Technically, this is a great approach. But when building a CDP, people often forget that it’s not the developer, data engineer, or data architect who is building out customer journeys and experiences: that’s a job for the business stakeholders, and they usually don’t have a deep technical background. Instead, they need a friendly user interface (UI) that takes away the massive complexity and instead proposes a point-and-click approach. Building such a UI is a project by itself and introduces a whole dimension of new challenges which will make or break your application and its adoption.
Build and maintain
It’s no secret that the digital marketing space is evolving rapidly. What is relevant today isn’t tomorrow, and as the social media ecosystem evolves, new players are added and others disappear overnight. Increasing limitations on third-party cookies impact data collection going forward and who knows what else in the future will make designing and delivering experiences more difficult?

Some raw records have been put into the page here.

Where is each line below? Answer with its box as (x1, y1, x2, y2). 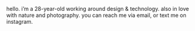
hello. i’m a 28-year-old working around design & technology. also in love (6, 5, 190, 12)
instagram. (6, 18, 33, 25)
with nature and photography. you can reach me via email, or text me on (6, 12, 186, 19)

Based on feedback from various organizations across industries like retail, financial services, and telecommunications who’ve all tried to build their own platform, planning to build something and then completing the build typically takes between two and three years. Two years in marketing technology is a lot. It’s all too common for requirements to fluctuate over time and for internal teams to not be able to shift gears fast enough – or at all. This results in poor adoption by the business teams and impacts the return on investment.
Building software is one thing, maintaining it is something else. The advantage of building something yourself is that you have full control and you don’t depend on external teams to develop new features or roll out upgrades. The reality of building in many organizations is that ‘building something’ is considered a project with a beginning and an end. But a platform to manage customer experiences is a never-ending project, and many organizations aren’t ready to cope with the ongoing flow of feature requests and operational changes. If you build, don’t overlook what it’ll take to maintain your application in the long-term.
Building your own CDP can be a smart investment that your organization should only consider if it has sufficient time and resources for development. You also need to have a strategy to secure your CDP’s connectivity with applications outside of the company to ensure long-term viability, along with user interfaces that are available and intuitive for day-to-day use.
When resources are sacred and leading digital transformation is a top priority, then investing in a comprehensive, extensible platform can reduce costs and maximize performance more than any homegrown solution ever could. It also guarantees a specialized solution that can be continuously enhanced by a dedicated partner, which, in turn, supports your IT staff in what they do best rather than distracting them from core business tasks.
The two most important drivers for any decision between build and buy should always be use cases and time-to-value.
Time-to-value is an easy one: how urgent is the need? High urgency typically leads to a buy-decision for clear reasons.
Use cases should always be the final argument: what does the business need? Is the business in need of analytical insights? Is the focus on deriving machine learning-based insights? Or is the business need focused on journey orchestration, audience activation, and omnichannel delivery?
Do your homework and document what the business wants in detail before making any decision. And finally, if the business use cases demonstrate a need for journey orchestration, audience activation, and omnichannel delivery, don’t hesitate to buy. Trust the application layer built by a software vendor, partner with that vendor on the vision and implementation roadmap, and have your business users rely on a friendly and functional UI that makes them independent and provides value in the short-term.